▶ Dataset records:
_ _ _ _
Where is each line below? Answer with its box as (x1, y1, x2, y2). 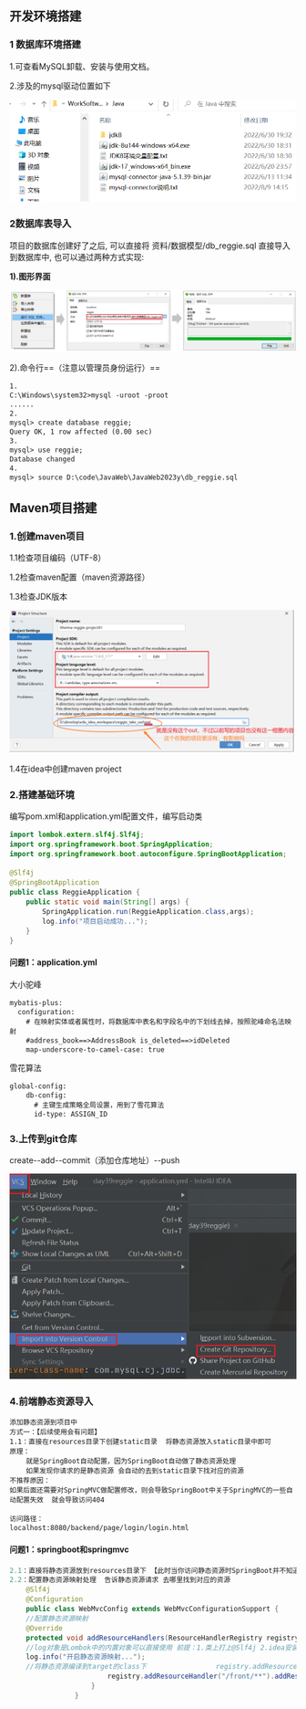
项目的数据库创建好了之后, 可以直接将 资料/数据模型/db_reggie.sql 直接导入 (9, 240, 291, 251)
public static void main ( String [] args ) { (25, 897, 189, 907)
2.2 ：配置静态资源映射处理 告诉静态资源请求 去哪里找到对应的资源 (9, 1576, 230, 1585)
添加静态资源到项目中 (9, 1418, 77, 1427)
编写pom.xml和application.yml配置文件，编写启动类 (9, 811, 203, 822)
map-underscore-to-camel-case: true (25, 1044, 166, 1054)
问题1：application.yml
_ _ _ _
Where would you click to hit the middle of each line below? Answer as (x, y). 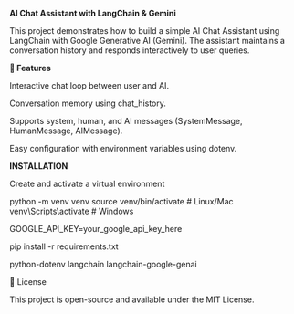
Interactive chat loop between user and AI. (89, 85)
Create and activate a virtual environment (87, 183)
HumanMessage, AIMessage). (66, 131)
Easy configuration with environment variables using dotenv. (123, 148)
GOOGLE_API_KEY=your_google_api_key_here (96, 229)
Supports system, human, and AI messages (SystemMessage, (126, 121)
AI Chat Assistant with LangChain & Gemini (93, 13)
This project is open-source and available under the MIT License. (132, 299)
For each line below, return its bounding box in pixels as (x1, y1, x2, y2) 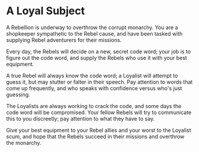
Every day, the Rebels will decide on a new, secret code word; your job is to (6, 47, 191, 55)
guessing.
_ _ _ _
▶ ACTIVITY: Return the lines above from the one with "Where is each" through the one with "问题1：application.yml", verbatim and nothing else. Omit every picture.

▶ RESPONSE TO THE TASK:
Where is each line below? Answer with its box as (x1, y1, x2, y2). 
项目的数据库创建好了之后, 可以直接将 资料/数据模型/db_reggie.sql 直接导入 (9, 240, 291, 251)
public static void main ( String [] args ) { (25, 897, 189, 907)
2.2 ：配置静态资源映射处理 告诉静态资源请求 去哪里找到对应的资源 (9, 1576, 230, 1585)
添加静态资源到项目中 (9, 1418, 77, 1427)
编写pom.xml和application.yml配置文件，编写启动类 (9, 811, 203, 822)
map-underscore-to-camel-case: true (25, 1044, 166, 1054)
问题1：application.yml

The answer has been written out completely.